Mark Wilson-Getty Images North America—AFP

U.S. congressional report cites Beijing’s repression of ethnic minorities as potential ‘crimes against humanity’

China is undertaking unprecedented repression of its ethnic minorities including Muslim Uighurs, with authoritarian tactics potentially constituting “crimes against humanity” as human rights conditions deteriorate, a damning U.S. congressional report released on Wednesday concluded.

The bipartisan Congressional-Executive Commission on China said in its annual report that repression has worsened in recent years despite Beijing’s dramatic economic growth and broader global engagement. It highlights “the dire human rights situation inside China and the continued downward trajectory, by virtually every measure,” since Xi Jinping became the Communist Party’s general secretary in 2012 and president the following year. “Of particular concern is the mass, arbitrary internment of as many as one million or more Uighurs and other Muslim ethnic minorities in ‘political reeducation’ camps in western China,” committee chairman Senator Marco Rubio and co-chairman congressman Chris Smith said in the report’s summary. Such abuses “may constitute crimes against humanity,” they warned.

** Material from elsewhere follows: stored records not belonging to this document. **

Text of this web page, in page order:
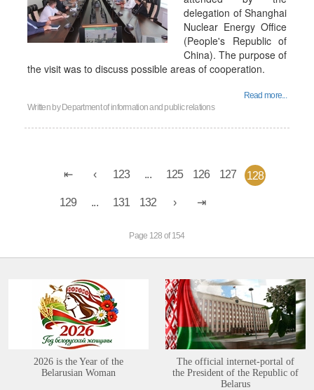
delegation of Shanghai
Nuclear Energy Office
(People's Republic of
China). The purpose of
the visit was to discuss possible areas of cooperation.
Read more...
Written by Department of information and public relations
123 ... 125 126 127 128
129 ... 131 132
Page 128 of 154
2026 is the Year of the
Belarusian Woman
The official internet-portal of
the President of the Republic of
Belarus
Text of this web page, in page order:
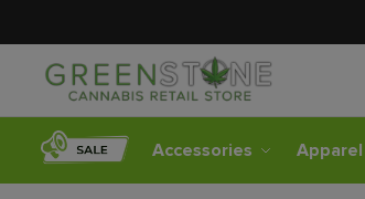
Accessories Apparel
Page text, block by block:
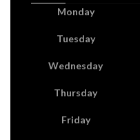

The crackdown on religious groups and the Uighurs in particular “has not been this severe since the Cultural Revolution” of the 1960s, Smith, who has long pressed Beijing to undertake greater reforms, told a news conference. He said the report contains a prisoner list of over 1,300 people who are incarcerated because of their faith or ethnicity.

“Human rights conditions have deteriorated again this year, and that has adversely affected both U.S.-China relations and the people of China’s ability to exercise their fundamental human freedoms,” Rubio added.

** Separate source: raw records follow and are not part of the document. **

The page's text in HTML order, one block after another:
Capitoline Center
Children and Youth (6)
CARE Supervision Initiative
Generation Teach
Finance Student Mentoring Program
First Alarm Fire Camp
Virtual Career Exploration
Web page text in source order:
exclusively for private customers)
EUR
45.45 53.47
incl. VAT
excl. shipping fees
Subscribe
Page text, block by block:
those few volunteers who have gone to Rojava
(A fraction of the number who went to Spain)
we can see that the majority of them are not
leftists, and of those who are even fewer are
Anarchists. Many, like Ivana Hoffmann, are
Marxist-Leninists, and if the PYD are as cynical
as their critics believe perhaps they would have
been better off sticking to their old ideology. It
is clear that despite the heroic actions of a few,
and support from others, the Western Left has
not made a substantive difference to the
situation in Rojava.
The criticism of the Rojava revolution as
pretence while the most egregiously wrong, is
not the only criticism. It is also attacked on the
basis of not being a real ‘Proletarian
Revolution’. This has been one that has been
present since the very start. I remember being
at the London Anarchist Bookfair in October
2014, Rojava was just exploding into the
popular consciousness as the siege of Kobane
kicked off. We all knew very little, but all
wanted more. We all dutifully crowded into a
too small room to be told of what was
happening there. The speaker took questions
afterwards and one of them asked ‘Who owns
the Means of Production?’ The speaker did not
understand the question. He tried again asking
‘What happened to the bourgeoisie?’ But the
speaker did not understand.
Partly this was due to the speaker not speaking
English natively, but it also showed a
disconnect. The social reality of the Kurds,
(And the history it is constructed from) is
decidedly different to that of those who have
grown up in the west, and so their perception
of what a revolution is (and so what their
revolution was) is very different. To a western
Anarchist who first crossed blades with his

The report stressed that the Communist Party unflinchingly continues to preserve its monopoly on domestic political power “through state-sponsored repression, surveillance and indoctrination.” Washington, and in particular Congress, has been a consistent critic of Beijing’s treatment of human rights.

But the government of the world’s most populous nation has come in for criticism on multiple fronts, including the United Nations, which in August decried as “deeply disturbing” recent allegations of large-scale arbitrary detentions of Uighurs and other Muslim minorities.

Beijing has disputed the U.N. findings, saying the actions were necessary to combat extremism and terrorism on the country’s western frontier, on the border with Pakistan.

Authorities in China have long denied the existence of internment camps despite mounting evidence from both official documents and testimonies from those who have been held in them.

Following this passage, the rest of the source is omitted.